Access to Information Orders

Decision Information

Summary:


The London Police Services Board (the Police) received a request under the Municipal Freedom of Information and Protection of Privacy Act (the Act) for access to records relating to an investigation into the requester's allegations of misconduct on the part of a London Police officer.

The Police located the records responsive to the request and initially denied access to all of them on the basis of section 52(3) of the Act, which states that the Act does not apply to certain employment-related records.

The appellant appealed the decision of the Police and this office opened Appeal MA-010023-1 to deal with that matter.

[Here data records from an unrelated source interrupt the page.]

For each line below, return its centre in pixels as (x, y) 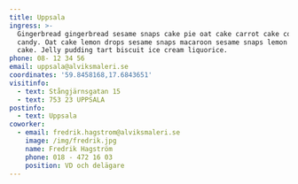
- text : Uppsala (47, 116)
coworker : (27, 125)
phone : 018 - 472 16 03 (69, 157)
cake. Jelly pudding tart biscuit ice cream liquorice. (122, 50)
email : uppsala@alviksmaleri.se (69, 67)
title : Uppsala (37, 17)
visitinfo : (29, 83)
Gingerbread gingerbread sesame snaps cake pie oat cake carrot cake (148, 34)
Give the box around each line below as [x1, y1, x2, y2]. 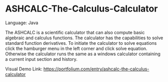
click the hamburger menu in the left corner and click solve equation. [5, 45, 147, 51]
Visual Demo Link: [5, 66, 43, 72]
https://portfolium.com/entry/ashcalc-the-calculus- [43, 66, 149, 72]
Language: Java [5, 20, 39, 26]
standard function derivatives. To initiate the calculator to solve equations [5, 40, 157, 46]
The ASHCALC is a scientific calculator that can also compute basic [5, 29, 145, 35]
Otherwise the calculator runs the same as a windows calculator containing [5, 51, 160, 57]
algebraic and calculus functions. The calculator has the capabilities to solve [5, 35, 163, 41]
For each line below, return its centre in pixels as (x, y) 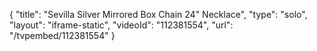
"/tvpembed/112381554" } (62, 35)
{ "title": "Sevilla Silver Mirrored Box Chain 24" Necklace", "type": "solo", (158, 14)
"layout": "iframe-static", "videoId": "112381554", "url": (121, 25)
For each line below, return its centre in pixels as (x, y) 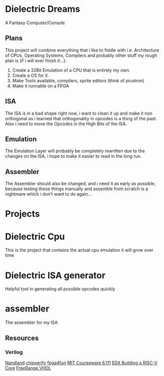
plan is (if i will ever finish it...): (36, 61)
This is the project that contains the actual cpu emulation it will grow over (79, 250)
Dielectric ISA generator (55, 275)
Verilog (14, 352)
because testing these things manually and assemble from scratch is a (77, 189)
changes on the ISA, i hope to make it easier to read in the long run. (73, 156)
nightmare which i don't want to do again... (49, 194)
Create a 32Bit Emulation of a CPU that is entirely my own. (71, 70)

Subsequently, I issued Order MO-1447 (the order), in which I found that section 52(3) does not apply, and thus the records are subject to the access provisions of the Act. I therefore ordered the Police to provide the appellant with a decision letter under the Act with respect to the records. The Police initiated an application for the judicial review of my decision and the order was stayed by the Court.

Decision Content

Reconsideration Order MO-1589-R

 

Appeal MA-010023-1

 

 

Order MO-1447

 

London Police Service


NATURE OF THE APPEAL:

 

The London Police Services Board (the Police) received a request under the Municipal Freedom of Information and Protection of Privacy Act (the Act) for access to records relating to an investigation into the requester’s allegations of misconduct on the part of a London Police officer.

 

The Police located the records responsive to the request and initially denied access to all of them on the basis of section 52(3) of the Act, which states that the Act does not apply to certain employment-related records.

 

The appellant appealed the decision of the Police and this office opened Appeal MA-010023-1 to deal with that matter. 

 

Subsequently, I issued Order MO-1447 (the order), in which I found that section 52(3) does not apply, and thus the records are subject to the access provisions of the Act.  I therefore ordered the Police to provide the appellant with a decision letter under the Act with respect to the records.  The Police initiated an application for the judicial review of my decision and the order was stayed by the Court.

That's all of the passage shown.